Children may need to see, smell and touch a food many times before tasting it. They may taste a food many times before they eat it. Continue to offer new foods and include foods your child has refused in the past.
Offer the same food in different ways
For example, vegetables can be served raw (chopped or grated), roasted, cooked in soups and pasta sauces, or blended in a smoothie. If your child likes vegetables prepared a certain way, give them other vegetables made that same way.
Let your child feed themselves
Letting your child self-feed is a big part of learning how to eat. They learn by touching, smelling, tasting and looking at foods. Learning to use a spoon and fork takes time. Making a mess is also part of learning how to eat.
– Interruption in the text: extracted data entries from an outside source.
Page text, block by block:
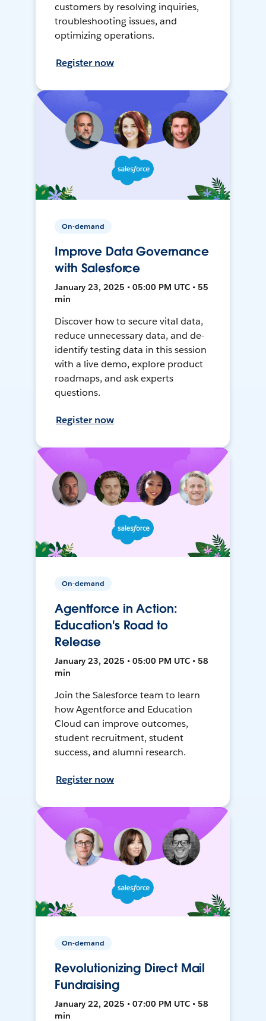
customers by resolving inquiries,
troubleshooting issues, and
optimizing operations.
Register now
On-demand
Improve Data Governance
with Salesforce
January 23, 2025 • 05:00 PM UTC • 55
min
Discover how to secure vital data,
reduce unnecessary data, and de-
identify testing data in this session
with a live demo, explore product
roadmaps, and ask experts
questions.
Register now
On-demand
Agentforce in Action:
Education's Road to
Release
January 23, 2025 • 05:00 PM UTC • 58
min
Join the Salesforce team to learn
how Agentforce and Education
Cloud can improve outcomes,
student recruitment, student
success, and alumni research.
Register now
On-demand
Revolutionizing Direct Mail
Fundraising
January 22, 2025 • 07:00 PM UTC • 58
min
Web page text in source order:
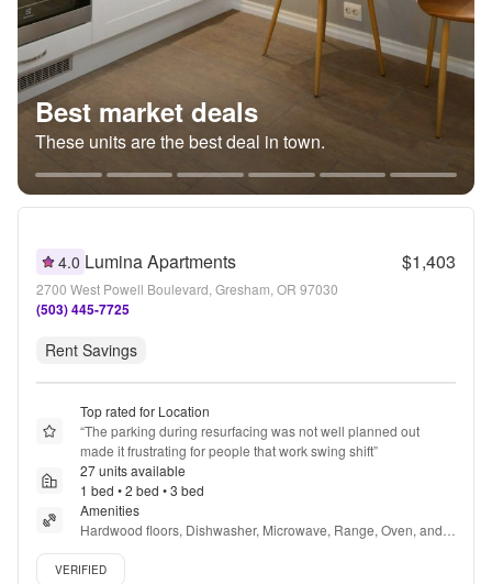
Best market deals
These units are the best deal in town.
4.0 Lumina Apartments $1,403
2700 West Powell Boulevard, Gresham, OR 97030
(503) 445-7725
Rent Savings
Top rated for Location
“The parking during resurfacing was not well planned out
made it frustrating for people that work swing shift”
27 units available
1 bed • 2 bed • 3 bed
Amenities
Hardwood floors, Dishwasher, Microwave, Range, Oven, and
Refrigerator
Verified listing
VERIFIED
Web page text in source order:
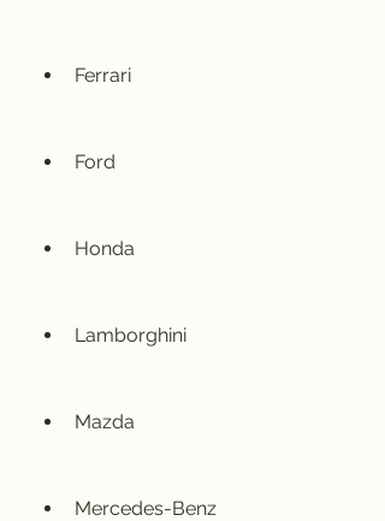
Ferrari
Ford
Honda
Lamborghini
Mazda
Mercedes-Benz
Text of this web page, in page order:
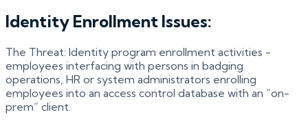
Identity Enrollment Issues:
The Threat: Identity program enrollment activities -
employees interfacing with persons in badging
operations, HR or system administrators enrolling
employees into an access control database with an “on-
prem” client.
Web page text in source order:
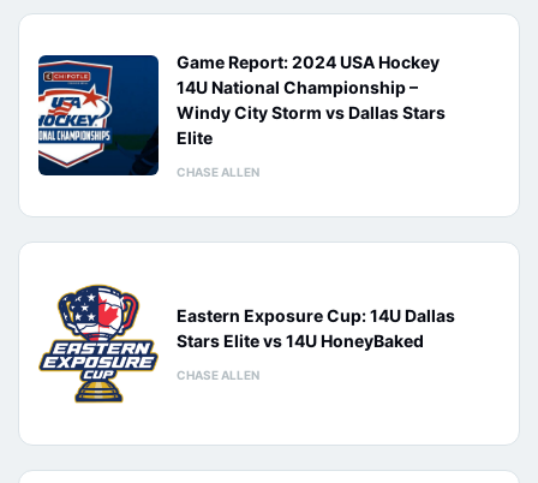
Game Report: 2024 USA Hockey
14U National Championship –
Windy City Storm vs Dallas Stars
Elite
CHASE ALLEN
Eastern Exposure Cup: 14U Dallas
Stars Elite vs 14U HoneyBaked
CHASE ALLEN
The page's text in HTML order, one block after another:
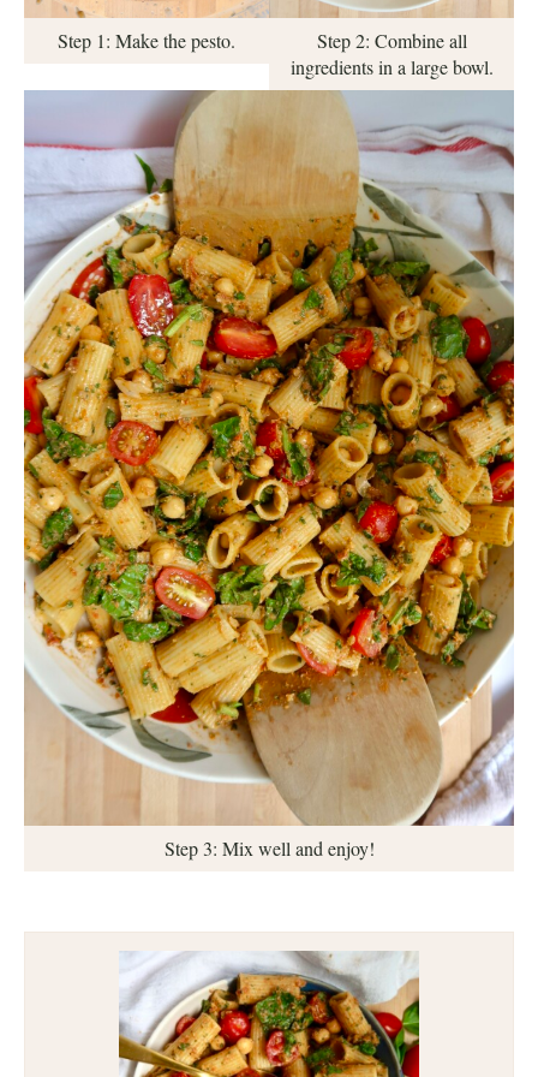
Step 1: Make the pesto.
Step 2: Combine all
ingredients in a large bowl.
Step 3: Mix well and enjoy!
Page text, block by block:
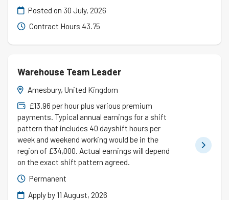
Posted on 30 July, 2026
Contract Hours 43.75
Warehouse Team Leader
Amesbury, United Kingdom
£13.96 per hour plus various premium
payments. Typical annual earnings for a shift
pattern that includes 40 dayshift hours per
week and weekend working would be in the
region of £34,000. Actual earnings will depend
on the exact shift pattern agreed.
Permanent
Apply by 11 August, 2026
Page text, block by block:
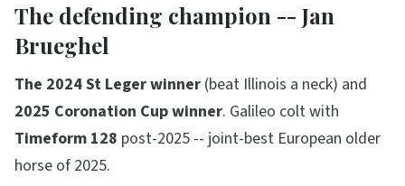
The defending champion -- Jan
Brueghel
The 2024 St Leger winner (beat Illinois a neck) and
2025 Coronation Cup winner. Galileo colt with
Timeform 128 post-2025 -- joint-best European older
horse of 2025.
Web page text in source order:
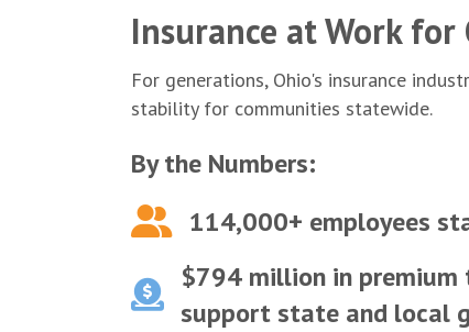
Insurance at Work for
For generations, Ohio's insurance
stability for communities statewide.
By the Numbers:
114,000+ employees
$794 million in
support state and local
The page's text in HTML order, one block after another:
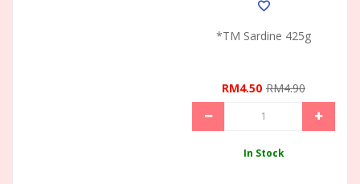
*TM Sardine 425g
RM4.50 RM4.90
In Stock
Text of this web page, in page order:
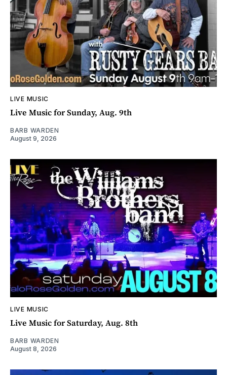
LIVE MUSIC
Live Music for Sunday, Aug. 9th
BARB WARDEN
August 9, 2026
LIVE MUSIC
Live Music for Saturday, Aug. 8th
BARB WARDEN
August 8, 2026
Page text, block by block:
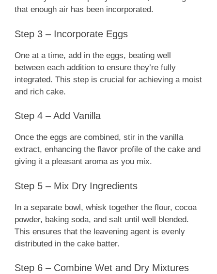
that enough air has been incorporated.
Step 3 – Incorporate Eggs
One at a time, add in the eggs, beating well
between each addition to ensure they’re fully
integrated. This step is crucial for achieving a moist
and rich cake.
Step 4 – Add Vanilla
Once the eggs are combined, stir in the vanilla
extract, enhancing the flavor profile of the cake and
giving it a pleasant aroma as you mix.
Step 5 – Mix Dry Ingredients
In a separate bowl, whisk together the flour, cocoa
powder, baking soda, and salt until well blended.
This ensures that the leavening agent is evenly
distributed in the cake batter.
Step 6 – Combine Wet and Dry Mixtures
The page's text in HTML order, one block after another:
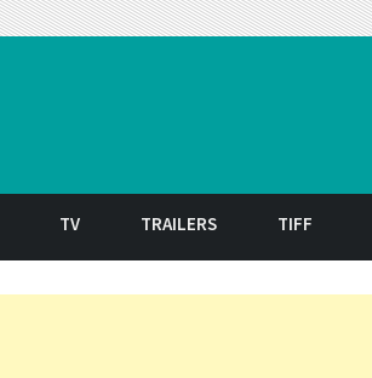
TV TRAILERS TIFF
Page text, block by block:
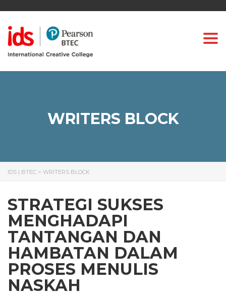
WRITERS BLOCK
IDS | BTEC > WRITERS BLOCK
STRATEGI SUKSES
MENGHADAPI
TANTANGAN DAN
HAMBATAN DALAM
PROSES MENULIS
NASKAH
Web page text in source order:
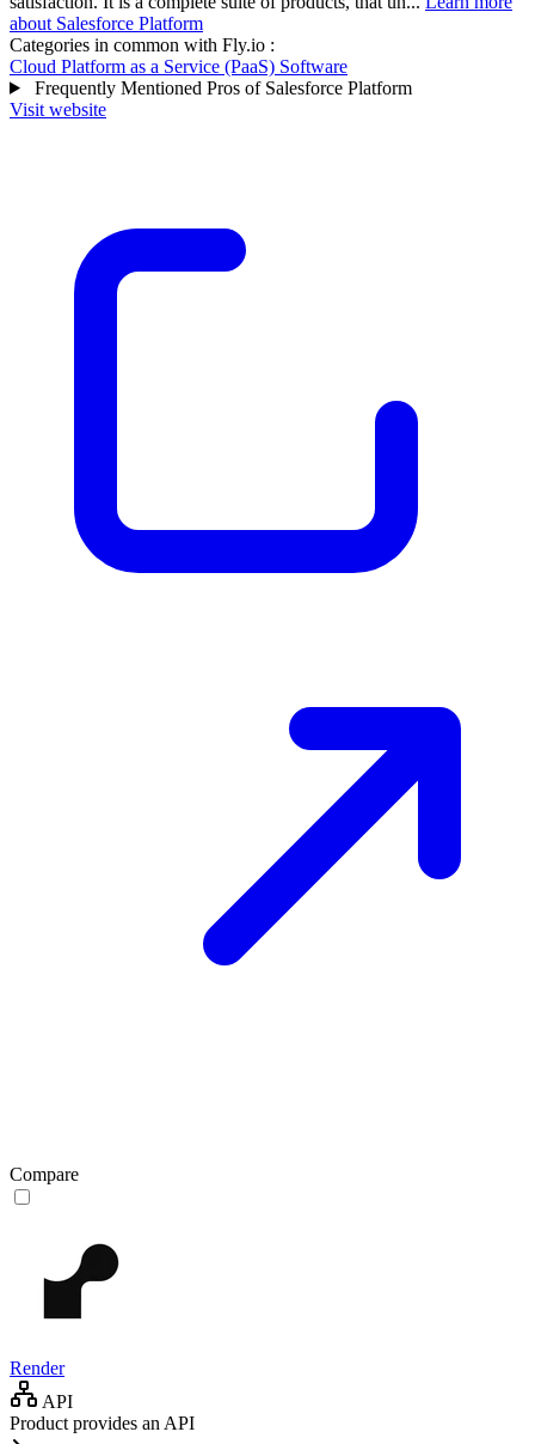
about Salesforce Platform
Categories in common with Fly.io :
Cloud Platform as a Service (PaaS) Software
Frequently Mentioned Pros of Salesforce Platform
Visit website
Compare
Render
API
Product provides an API
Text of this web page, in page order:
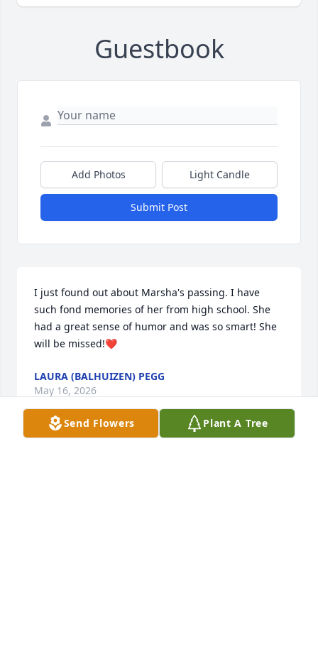
Guestbook
Add Photos Light Candle
Submit Post
I just found out about Marsha's passing. I have
such fond memories of her from high school. She
had a great sense of humor and was so smart! She
will be missed!❤️
LAURA (BALHUIZEN) PEGG
May 16, 2026
Send Flowers Plant A Tree
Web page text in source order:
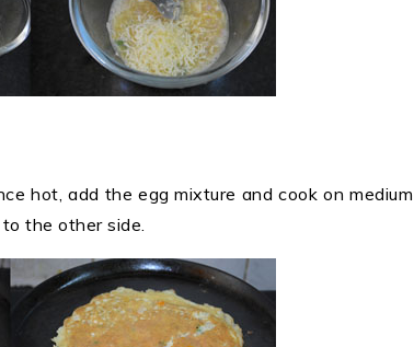
hot, add the egg mixture and cook on medium
the other side.
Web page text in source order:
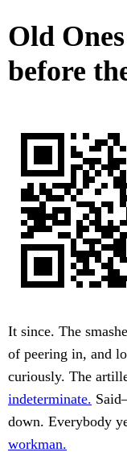
Old
before
It since. The
of peering in, and
curiously. The
indeterminate.
down. Everybody
workman.
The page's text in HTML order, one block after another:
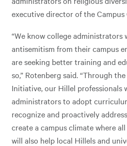
executive director of the
“We know college administrators
antisemitism from their campus
are seeking better training and
so,” Rotenberg said. “Through
Initiative, our Hillel professionals
administrators to adopt
recognize and proactively
create a campus climate where
will also help local Hillels and
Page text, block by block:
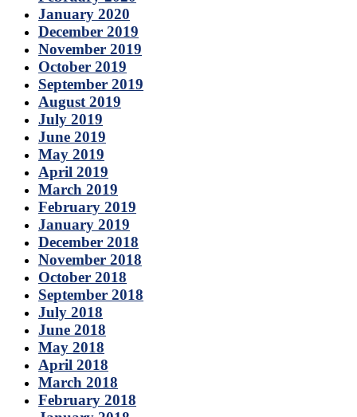
January 2020
December 2019
November 2019
October 2019
September 2019
August 2019
July 2019
June 2019
May 2019
April 2019
March 2019
February 2019
January 2019
December 2018
November 2018
October 2018
September 2018
July 2018
June 2018
May 2018
April 2018
March 2018
February 2018
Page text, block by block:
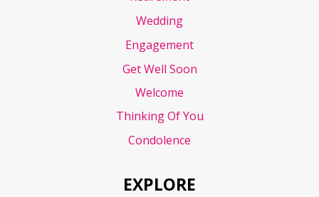
Wedding
Engagement
Get Well Soon
Welcome
Thinking Of You
Condolence
EXPLORE
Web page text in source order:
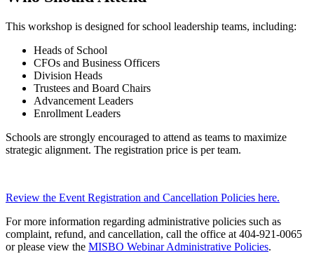
This workshop is designed for school leadership teams, including:
Heads of School
CFOs and Business Officers
Division Heads
Trustees and Board Chairs
Advancement Leaders
Enrollment Leaders
Schools are strongly encouraged to attend as teams to maximize
strategic alignment. The registration price is per team.
Review the Event Registration and Cancellation Policies here.
For more information regarding administrative policies such as
complaint, refund, and cancellation, call the office at 404-921-0065
or please view the MISBO Webinar Administrative Policies.
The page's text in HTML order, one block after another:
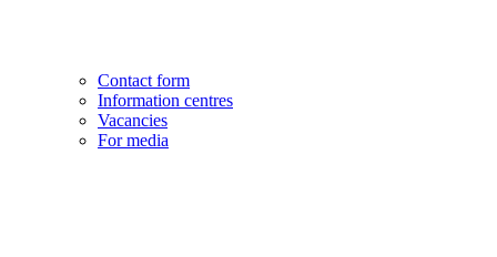
Contact form
Information centres
Vacancies
For media
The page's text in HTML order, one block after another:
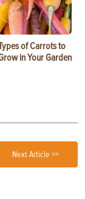
of Carrots to
in Your Garden
Next Article >>
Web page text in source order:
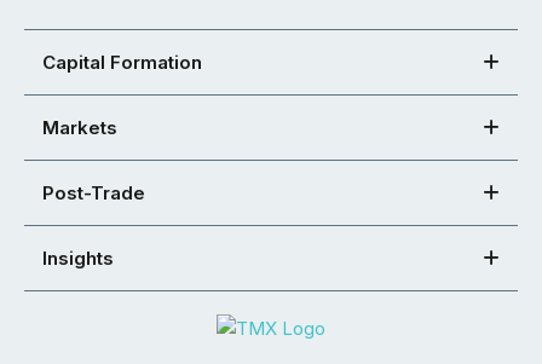
Capital Formation
Markets
Post-Trade
Insights
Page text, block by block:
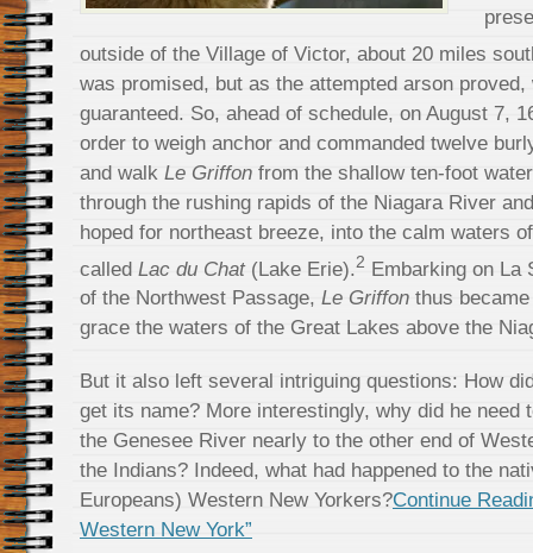
outside of the Village of Victor, about 20 miles
was promised, but as the attempted arson proved,
guaranteed. So, ahead of schedule, on August 7,
order to weigh anchor and commanded twelve
and walk Le Griffon from the shallow ten-foot
through the rushing rapids of the Niagara River
hoped for northeast breeze, into the calm waters
called Lac du Chat(Lake Erie).2 Embarking on La
of the Northwest Passage, Le Griffon thus
grace the waters of the Great Lakes above the
But it also left several intriguing questions: How
get its name? More interestingly, why did he need
the Genesee River nearly to the other end of
the Indians? Indeed, what had happened to the
Europeans) Western New Yorkers?Continue
Western New York”
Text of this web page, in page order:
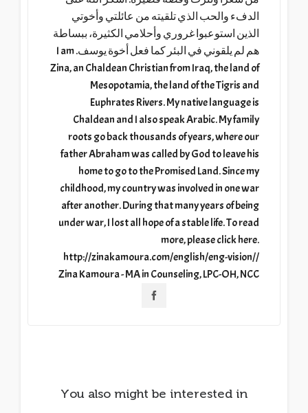
الدفء والحب الذي تلقيته من عائلتي وأخوتي
الذين استوعبوا غروري وأحلامي الكثيرة، ببساطة
هم لم يلقوني في البئر كما فعل أخوة يوسف. I am
Zina, an Chaldean Christian from Iraq, the land of
Mesopotamia, the land of the Tigris and
Euphrates Rivers. My native language is
Chaldean and I also speak Arabic. My family
roots go back thousands of years, where our
father Abraham was called by God to leave his
home to go to the Promised Land. Since my
childhood, my country was involved in one war
after another. During that many years of being
under war, I lost all hope of a stable life. To read
more, please click here.
http://zinakamoura.com/english/eng-vision//
Zina Kamoura - MA in Counseling, LPC-OH, NCC
You also might be interested in
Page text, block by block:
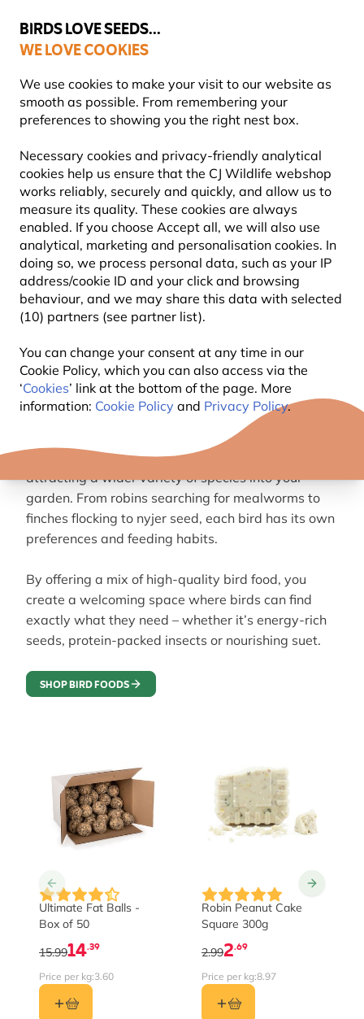
BIRDS LOVE SEEDS...
WE LOVE COOKIES
We use cookies to make your visit to our website as
smooth as possible. From remembering your
preferences to showing you the right nest box.
Necessary cookies and privacy-friendly analytical
cookies help us ensure that the CJ Wildlife webshop
works reliably, securely and quickly, and allow us to
measure its quality. These cookies are always
enabled. If you choose Accept all, we will also use
analytical, marketing and personalisation cookies. In
doing so, we process personal data, such as your IP
address/cookie ID and your click and browsing
behaviour, and we may share this data with selected
(10) partners (see partner list).
You can change your consent at any time in our
Cookie Policy, which you can also access via the
‘Cookies’ link at the bottom of the page. More
information: Cookie Policy and Privacy Policy.
FREE Express Delivery Over £35
WHAT BIRDS EAT: A SIMPLE
GUIDE TO FEEDING GARDEN
BIRDS
Understanding what birds eat is the key to
attracting a wider variety of species into your
garden. From robins searching for mealworms to
finches flocking to nyjer seed, each bird has its own
preferences and feeding habits.
By offering a mix of high-quality bird food, you
create a welcoming space where birds can find
exactly what they need – whether it’s energy-rich
seeds, protein-packed insects or nourishing suet.
SHOP BIRD FOODS
Ultimate Fat Balls -
Box of 50
14.39
15.99
Price per kg:3.60
Robin Peanut Cake
Square 300g
2.69
2.99
Price per kg:8.97
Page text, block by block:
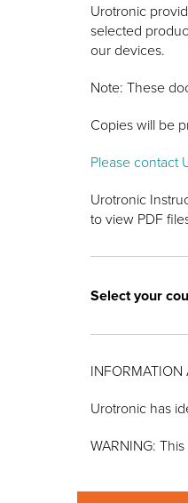
Urotronic
selected
our devices.
Note: These
Copies will be
Please contact
Urotronic
to view PDF
Select your
Urotronic has
WARNING:
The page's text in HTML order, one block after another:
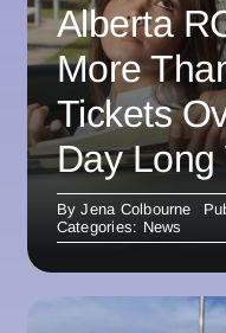
Alberta
More
Tickets
Day Long
ByJena Colbourne
Categories: News
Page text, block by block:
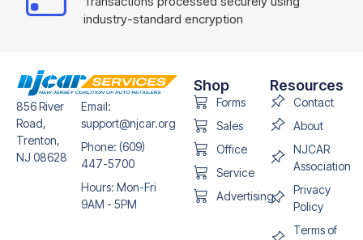
industry-standard encryption
856 River
Road,
Trenton,
NJ 08628
Email:
support@njcar.org
Phone: (609)
447-5700
Hours: Mon-Fri
9AM - 5PM
Shop
Forms
Sales
Office
Service
Advertising
Resources
Contact
About
NJCAR
Association
Privacy
Policy
Terms of
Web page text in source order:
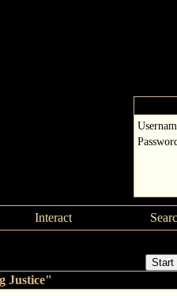
Interact
Start
Justice"
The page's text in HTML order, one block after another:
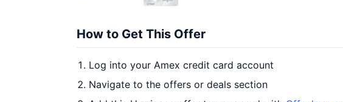
How to Get This Offer
Log into your Amex credit card account
Navigate to the offers or deals section
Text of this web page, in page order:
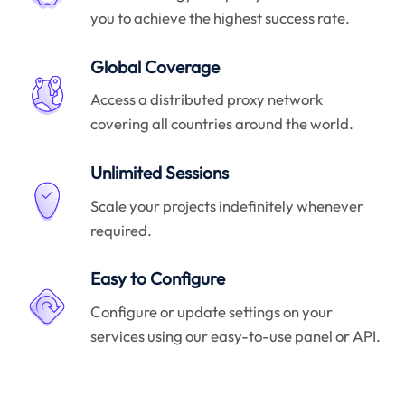
you to achieve the highest success rate.
Global Coverage
Access a distributed proxy network
covering all countries around the world.
Unlimited Sessions
Scale your projects indefinitely whenever
required.
Easy to Configure
Configure or update settings on your
services using our easy-to-use panel or API.
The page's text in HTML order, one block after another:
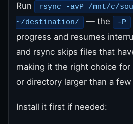
Run
rsync -avP /mnt/c/
~/destination/
— the -P
progress and resumes
and rsync skips files that
making it the right choice
or directory larger than a
Install it first if needed:

Reduce distractions at mealtimes
Turn off the TV, cell phones, tablets and computers. This will help you focus on enjoying time together. It will also help your child listen to their body to know when they are full.
Be aware of pressure
Avoid any kind of pressure on your child to eat. Negative pressure can include punishing, shaming, coaxing or begging. Positive pressure can include encouraging, bribing, cheerleading or praising. This can make your child feel self-conscious and may trigger overeating or not eating at all. All forms of pressure can prevent your child from developing a healthy relationship with food.
Involve your child in preparing food
Start teaching your child food skills from an early age. Children aged 2 to 3 years are able to count ingredients, add ingredients to a bowl and wash vegetables and fruits.
What if my child refuses to eat a meal?
Do not make a different meal if your child refuses to eat the one you offer. Making another meal will not teach them to be a healthy eater.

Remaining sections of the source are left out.